Ale to jest tylko jeden malutki terapeutyczny trik. Oprócz tego autorka powinna poszukać profesjonalnej pomocy, być może leczenia farmakologicznego i/lub terapii, bo jest jej to ewidentnie potrzebne. I to koniecznie jak najszybciej, bo nie ma po co dłużej się męczyć.

Ebubu

@Lunathiel
"Warto wtedy, zwłaszcza w momentach dużego stresu czy lęku, powtarzać sobie (...): "nie mam na wszystko wpływu i to jest ok".
Żeby naprawdę w to uwierzyć trzeba trochę czasu, ale serio warto."
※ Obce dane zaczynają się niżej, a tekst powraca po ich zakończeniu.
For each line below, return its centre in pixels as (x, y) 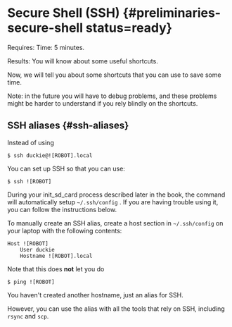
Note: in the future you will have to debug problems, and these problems (112, 96)
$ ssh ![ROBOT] (30, 181)
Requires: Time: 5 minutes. (46, 47)
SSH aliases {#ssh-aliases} (68, 126)
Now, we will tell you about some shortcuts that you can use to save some (114, 75)
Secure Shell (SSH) (64, 13)
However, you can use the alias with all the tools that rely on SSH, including (116, 309)
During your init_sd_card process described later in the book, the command (116, 195)
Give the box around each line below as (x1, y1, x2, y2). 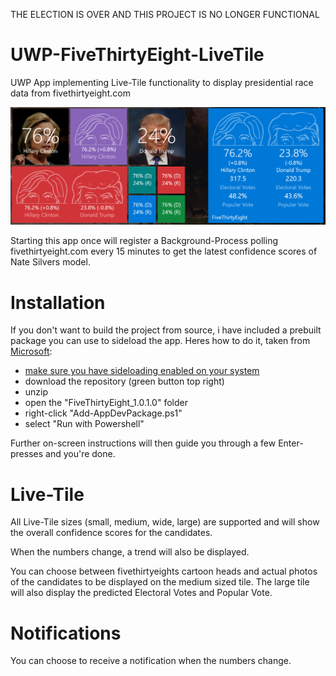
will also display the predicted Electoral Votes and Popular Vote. (10, 587, 273, 599)
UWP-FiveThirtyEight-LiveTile (10, 44, 265, 66)
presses (10, 448, 44, 460)
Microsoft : (10, 345, 53, 358)
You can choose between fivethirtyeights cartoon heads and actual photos (10, 565, 318, 578)
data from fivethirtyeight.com (10, 87, 131, 99)
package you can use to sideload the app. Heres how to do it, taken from (10, 335, 311, 347)
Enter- (278, 437, 304, 449)
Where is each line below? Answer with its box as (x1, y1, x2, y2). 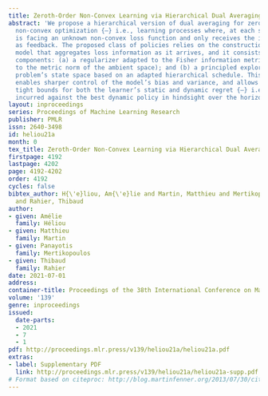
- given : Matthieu (8, 227, 69, 236)
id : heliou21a (8, 130, 56, 138)
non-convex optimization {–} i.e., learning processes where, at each (15, 26, 255, 34)
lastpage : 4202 (8, 160, 59, 168)
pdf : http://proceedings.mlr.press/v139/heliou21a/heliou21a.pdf (8, 346, 230, 354)
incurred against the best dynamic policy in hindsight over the (15, 93, 238, 101)
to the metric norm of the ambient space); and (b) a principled (15, 64, 238, 72)
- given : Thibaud (8, 256, 66, 264)
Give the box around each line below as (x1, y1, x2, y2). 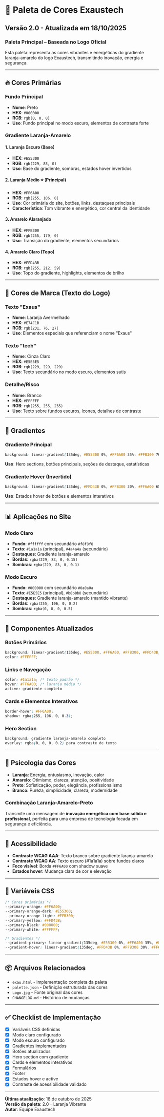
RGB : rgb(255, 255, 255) (12, 402, 63, 408)
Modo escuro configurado (12, 1037, 65, 1043)
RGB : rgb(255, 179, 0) (12, 232, 59, 238)
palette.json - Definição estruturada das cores (12, 984, 108, 991)
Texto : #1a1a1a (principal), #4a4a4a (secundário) (12, 546, 108, 551)
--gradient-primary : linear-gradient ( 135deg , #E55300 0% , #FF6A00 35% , (5, 940, 154, 946)
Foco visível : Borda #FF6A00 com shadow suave (12, 863, 108, 869)
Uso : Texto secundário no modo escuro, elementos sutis (12, 369, 126, 375)
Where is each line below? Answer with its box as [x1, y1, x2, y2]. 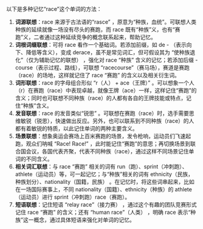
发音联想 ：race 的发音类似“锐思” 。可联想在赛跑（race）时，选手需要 [15, 110, 190, 117]
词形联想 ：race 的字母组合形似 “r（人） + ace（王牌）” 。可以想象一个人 [15, 79, 194, 86]
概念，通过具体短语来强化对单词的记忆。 [33, 216, 135, 224]
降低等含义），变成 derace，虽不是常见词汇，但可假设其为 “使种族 [26, 49, 190, 56]
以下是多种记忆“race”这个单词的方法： [6, 5, 102, 12]
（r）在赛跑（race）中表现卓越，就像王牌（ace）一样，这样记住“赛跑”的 [15, 87, 197, 94]
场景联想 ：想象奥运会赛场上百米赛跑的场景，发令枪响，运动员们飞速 [15, 133, 186, 139]
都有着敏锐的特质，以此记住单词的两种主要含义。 [15, 125, 138, 132]
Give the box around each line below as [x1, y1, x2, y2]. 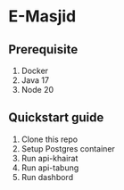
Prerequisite [8, 42, 79, 57]
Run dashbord [21, 171, 73, 182]
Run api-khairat [21, 153, 79, 163]
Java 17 [21, 75, 50, 86]
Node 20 [21, 85, 54, 95]
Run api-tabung [21, 162, 79, 173]
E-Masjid [8, 6, 77, 27]
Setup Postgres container [21, 143, 115, 153]
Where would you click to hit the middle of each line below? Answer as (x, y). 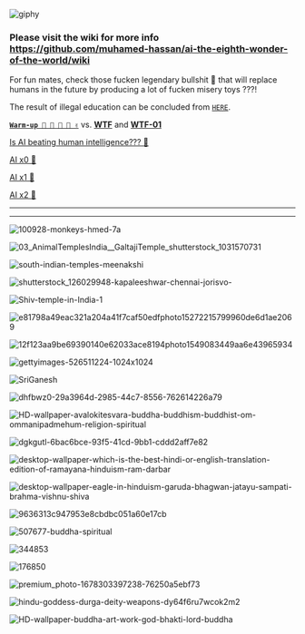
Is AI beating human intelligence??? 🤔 (79, 142)
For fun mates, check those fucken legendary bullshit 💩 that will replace (143, 80)
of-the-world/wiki (50, 60)
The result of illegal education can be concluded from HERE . (120, 107)
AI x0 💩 (23, 160)
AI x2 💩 (23, 195)
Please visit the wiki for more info (84, 37)
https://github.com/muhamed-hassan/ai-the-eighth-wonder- (149, 48)
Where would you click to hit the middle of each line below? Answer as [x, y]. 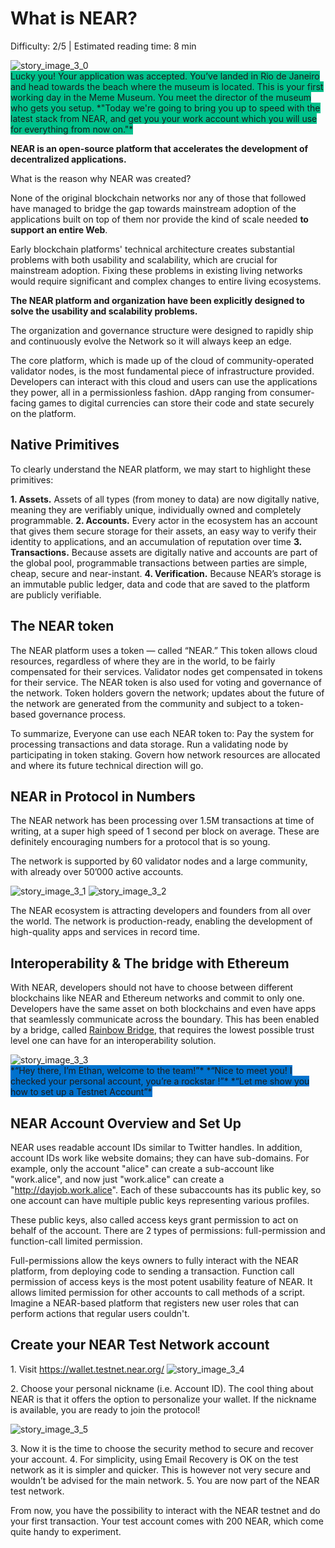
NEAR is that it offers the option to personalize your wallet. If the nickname [163, 1399]
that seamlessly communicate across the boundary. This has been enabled [165, 1019]
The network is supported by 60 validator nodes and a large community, [159, 861]
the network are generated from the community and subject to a [142, 703]
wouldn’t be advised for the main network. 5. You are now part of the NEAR [165, 1480]
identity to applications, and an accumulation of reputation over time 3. [156, 541]
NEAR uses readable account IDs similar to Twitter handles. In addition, [156, 1147]
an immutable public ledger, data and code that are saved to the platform [160, 584]
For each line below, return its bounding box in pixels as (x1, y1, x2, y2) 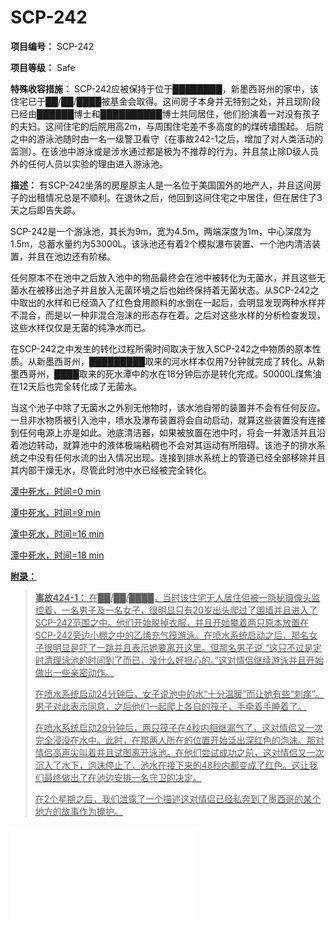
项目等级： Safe (10, 61, 76, 73)
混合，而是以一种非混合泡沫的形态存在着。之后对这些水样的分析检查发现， (18, 309, 326, 321)
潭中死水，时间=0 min (10, 485, 101, 497)
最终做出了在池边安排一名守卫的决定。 (43, 771, 202, 783)
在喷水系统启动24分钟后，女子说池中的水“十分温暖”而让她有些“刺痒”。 (34, 687, 325, 700)
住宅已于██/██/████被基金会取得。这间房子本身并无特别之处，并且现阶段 (10, 95, 321, 107)
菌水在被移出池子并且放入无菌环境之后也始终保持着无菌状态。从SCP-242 (10, 284, 311, 296)
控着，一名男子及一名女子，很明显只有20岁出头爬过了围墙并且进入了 (34, 604, 318, 616)
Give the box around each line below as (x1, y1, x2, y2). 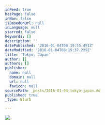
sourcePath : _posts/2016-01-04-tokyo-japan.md (5, 88, 101, 93)
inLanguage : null (5, 25, 40, 30)
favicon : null (9, 83, 38, 89)
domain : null (9, 75, 36, 79)
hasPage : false (5, 12, 36, 16)
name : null (9, 70, 31, 75)
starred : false (5, 30, 36, 34)
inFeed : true (5, 7, 31, 12)
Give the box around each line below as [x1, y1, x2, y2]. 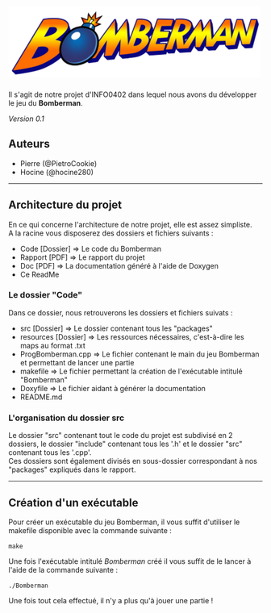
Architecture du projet [8, 198, 123, 212]
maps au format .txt [19, 340, 86, 350]
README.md [19, 392, 63, 402]
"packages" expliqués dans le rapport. [8, 465, 136, 474]
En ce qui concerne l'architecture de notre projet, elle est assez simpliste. [8, 219, 252, 229]
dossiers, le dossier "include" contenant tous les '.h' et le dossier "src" [8, 439, 243, 449]
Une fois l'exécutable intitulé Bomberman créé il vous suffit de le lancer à [8, 556, 252, 566]
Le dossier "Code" [8, 290, 83, 301]
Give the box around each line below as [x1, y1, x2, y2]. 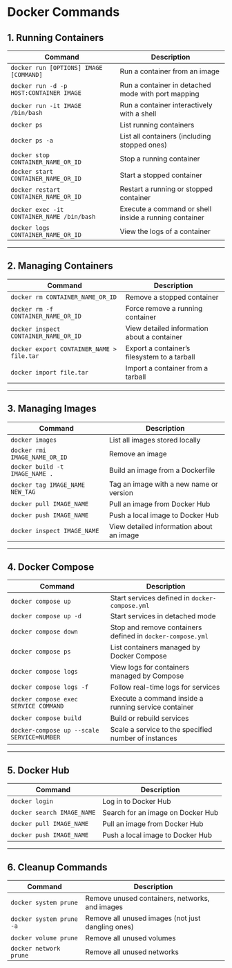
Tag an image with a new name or [109, 479, 219, 489]
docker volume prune [10, 934, 78, 942]
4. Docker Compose [7, 562, 95, 573]
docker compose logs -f [10, 683, 89, 691]
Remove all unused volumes [85, 933, 176, 943]
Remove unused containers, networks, [85, 894, 210, 904]
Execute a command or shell [119, 204, 212, 213]
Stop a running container [119, 154, 200, 163]
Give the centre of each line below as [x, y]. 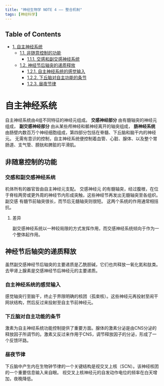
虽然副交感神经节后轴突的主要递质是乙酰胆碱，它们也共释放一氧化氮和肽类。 [83, 264]
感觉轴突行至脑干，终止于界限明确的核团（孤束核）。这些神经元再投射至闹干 [82, 296]
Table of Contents [33, 34]
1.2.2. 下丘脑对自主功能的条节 [57, 77]
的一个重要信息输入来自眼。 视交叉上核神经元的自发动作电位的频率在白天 [79, 372]
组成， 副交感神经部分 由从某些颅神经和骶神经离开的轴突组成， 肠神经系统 [80, 126]
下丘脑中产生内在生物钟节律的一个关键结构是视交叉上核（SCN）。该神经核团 [82, 366]
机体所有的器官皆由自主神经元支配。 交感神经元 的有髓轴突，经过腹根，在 [80, 189]
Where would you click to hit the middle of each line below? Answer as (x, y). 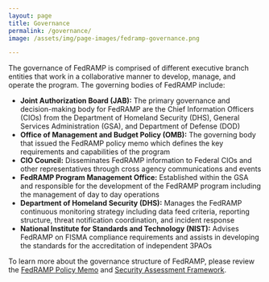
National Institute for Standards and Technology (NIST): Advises (129, 229)
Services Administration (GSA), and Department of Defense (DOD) (130, 126)
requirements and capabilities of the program (95, 152)
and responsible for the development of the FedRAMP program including (141, 186)
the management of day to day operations (89, 194)
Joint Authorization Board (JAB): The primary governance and (125, 100)
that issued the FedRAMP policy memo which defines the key (122, 143)
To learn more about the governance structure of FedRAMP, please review (132, 261)
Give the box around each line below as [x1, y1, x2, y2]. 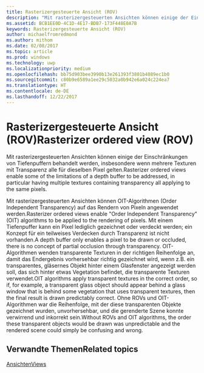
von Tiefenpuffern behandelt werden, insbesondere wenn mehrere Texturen [6, 159, 197, 167]
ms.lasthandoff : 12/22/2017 [6, 94, 78, 100]
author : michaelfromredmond [6, 32, 78, 38]
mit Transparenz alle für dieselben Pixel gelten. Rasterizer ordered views [6, 166, 186, 173]
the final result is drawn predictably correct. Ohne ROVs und [6, 294, 157, 301]
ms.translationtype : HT [6, 83, 67, 89]
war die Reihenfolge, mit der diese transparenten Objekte [38, 301, 182, 308]
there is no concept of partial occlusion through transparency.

Reakcje somatyczne organizmu to nic nietypowego w przypadku lęku, stresu. To jest zadanie dla dobrego psychologa/terapeuty. Odpowiednie techniki i będzie lepiej. Osoba z wyznania ma dużo do przepracowania i łatwo nie będzie.

ViUnnie Odpowiedz

Spróbuj się umówić do psychologa. Psycholog to specjalista i na pewno powiedziałby Ci więcej na ten temat niż my tutaj. Może trzeba zastosować jakąś specjalistyczną terapię, może da ustalić się przyczynę takich dolegliwości i później ustali się przebieg leczenia.
Myślę, że trzeba po prostu nad tym popracować i da to efekty. Trudności z oddychaniem to częsty objaw nerwicy. Umów się na wizytę i opowiedz wszystko po kolei. To są specjaliści, zaufaj im bo w końcu uczyli się o tym wszystkim przez lata.

Aswq Odpowiedz

A tekst idź do lekarza? To możesz i to zrób. Teleporada jak nic nie daje idziesz do prywatnego.

Flash88 Odpowiedz

alergie k***a masz, a nie nerwobóle

ViUnnie

Odezwał się kolejny prostak/...

Ebubu

Nie wiem czy autorka ma alergie ale ty z całą pewnością masz nieziemski ból d*py...

msky Odpowiedz

miałam bardzo podobnie więc doskonale Cię rozumiem.
Zapisałam się na masaże na nerwobóle i przeszło ;)

BajkowyJasmin Odpowiedz

A ja polecam oprócz terapeuty zrobić test na tężyczkę. Jest to próba tężyczkowa.

niewiemjakikik Odpowiedz

Musisz iść do psychiatry, życie Cię denerwuje.

Ekoniks Odpowiedz

Jesteś szczurkiem w wyścigu, tym się stresujesz. Do tego dojdą jeszcze problemy ze snem i paraliże nocne. U mnie tak było przed maturą i wyborem studiów, a teraz tak mam na ostatnim roku.